At an air show, a jet plane has velocity components vx = 695 km/h and vy = 440 km/h at time 4.85s and vx= 933km/h and vy = 465 km/h at time 7.12 s. For this time interval, find (a) the x and y components of the plane’s average acceleration and (b) the magnitude and direction of its average acceleration

find (a) the x and y components of the plane’s average acceleration and (b) the magnitude and direction of its average acceleration
d) for this time interval, find the direction of its average acceleration?
=? counterclockwise from + x axis

im having a hard time solving this problem

and for question (a) fo x i got 104.8 i got that wrong plus i even rounded it to 150 still wroung

vx1 = 695 km/h = 193.06 m/s

vy1 = 440 km/h = 122.22 m/s
vx2 = 933 km/h = 259.17 m/s
vy2 = 465 km/h = 129.17 m/s

avarage ax = (vx2 - vx1)/7.12 s
= 9.29 m/s^2

average ay = (vy2 - vy1)/7.12s
= 0.98 m/s^2

I hope you can see where you made your error and proceed from there.

but it has to equal km/h^2 and i got those anwsers wrong

I am surprised they are asking for acceleration in unconventional units of km/h^2. You should recheck that.

If you want km/h^2 units, the time interval is
7.12 s = 1.978*10^-3 h

ax = (933-695)/1.9878*10^-3
= 3.02*10^4 km/h^2
so I still don't see how you got your answer of 104.8 in whatever units you are using

(933-695)/7.12- 4.85 = 238/2.27= 104.84 that's how i got that anwser...

You are quite right, I forgot to do the time subtraction for the interval.
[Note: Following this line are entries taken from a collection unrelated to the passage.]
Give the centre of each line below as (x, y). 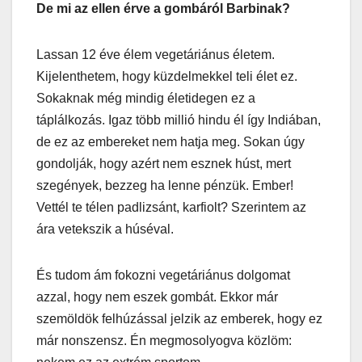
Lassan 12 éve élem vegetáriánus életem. (156, 54)
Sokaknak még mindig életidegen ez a (146, 98)
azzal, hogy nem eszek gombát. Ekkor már (157, 297)
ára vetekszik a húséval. (105, 229)
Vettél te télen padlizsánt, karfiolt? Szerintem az (171, 207)
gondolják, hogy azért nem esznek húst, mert (164, 163)
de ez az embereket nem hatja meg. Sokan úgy (170, 141)
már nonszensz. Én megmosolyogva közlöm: (164, 340)
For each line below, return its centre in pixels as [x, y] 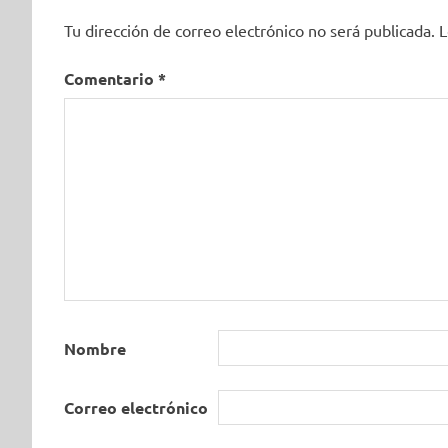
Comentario [111, 79]
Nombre [95, 348]
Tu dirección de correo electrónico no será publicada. [249, 30]
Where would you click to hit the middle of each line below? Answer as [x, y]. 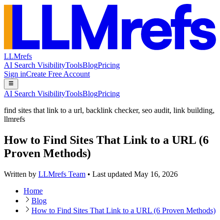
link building [193, 110]
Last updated [113, 174]
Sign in [15, 74]
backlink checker [112, 110]
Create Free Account [58, 74]
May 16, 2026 [156, 174]
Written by [20, 174]
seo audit [156, 110]
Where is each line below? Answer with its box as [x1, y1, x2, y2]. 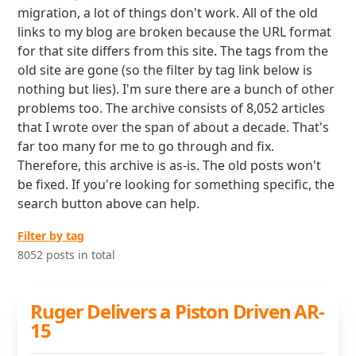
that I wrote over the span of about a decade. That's [17, 118, 330, 136]
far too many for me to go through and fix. [17, 137, 275, 155]
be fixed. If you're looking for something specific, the [17, 176, 335, 193]
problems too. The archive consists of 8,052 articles [17, 99, 326, 117]
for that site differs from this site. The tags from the [17, 42, 329, 60]
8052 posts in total [17, 247, 116, 262]
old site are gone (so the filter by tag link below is [17, 61, 313, 79]
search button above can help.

I also made a computational error in the division.

7.12 - 4.85 = 2.27 s = 6.306*10^-4 h

ax = 29.1 m/s^2
= 3.77*10^5 km/h^2

Here is what you did wrong:
To get acceleration in units of km/h^2, you divided the speed change in km/h by the time interval in SECONDS.

What you did gave you the average acceleration in (km per hour) per second

how did you get 29.1 to = 3.77* 10^5?

nevermind you converted it

b i got 3.96x10^4 km.h and i already did the magnitude which it 3.80x10^5

for the last question about the "for this time interval, find the direction of its average acceleration.
= ? countercloclock wise from + x axis

The direction of the avg. acceleration, clockwise from +x axis, is arctan ay/ax

You have the wrong dimensions following your ax. km.h is not a dimension of acceleration.

To solve this problem, we will use the average acceleration formula:

Average acceleration (ax) = (Vx2 - Vx1)/(t2 - t1)
Average acceleration (ay) = (Vy2 - Vy1)/(t2 - t1)

Given: Vx1 = 695 km/h, Vy1 = 440 km/h, t1 = 4.85 s
Vx2 = 933 km/h, Vy2 = 465 km/h, t2 = 7.12 s

(a) To find the x-component of the plane's average acceleration:
ax = (Vx2 - Vx1)/(t2 - t1)
= (933 km/h - 695 km/h)/(7.12 s - 4.85 s)
= 238 km/h / 2.27 s
= 104.81 km/h/s (rounded to two decimal places)

(b) To find the y-component of the plane's average acceleration:
ay = (Vy2 - Vy1)/(t2 - t1)
= (465 km/h - 440 km/h)/(7.12 s - 4.85 s)
= 25 km/h / 2.27 s
= 11 km/h/s (rounded to two decimal places)

Now, to find the magnitude of the average acceleration, you can use the Pythagorean theorem:
Magnitude of average acceleration = sqrt(ax^2 + ay^2)
= sqrt((104.81 km/h/s)^2 + (11 km/h/s)^2)
= sqrt(11033.6561 km^2/h^2/s^2 + 121 km^2/h^2/s^2)
= sqrt(11154.6561 km^2/h^2/s^2)
= 105.68 km/h/s (rounded to two decimal places)

To find the direction of average acceleration, you can use the inverse tangent function:
Direction = tan^(-1)(ay/ax)
= tan^(-1)(11 km/h/s / 104.81 km/h/s)
= tan^(-1)(0.105, rounded to three decimal places)
= 6.021 degrees

Therefore, the direction of the average acceleration is counterclockwise from the +x axis by an angle of approximately 6.021 degrees.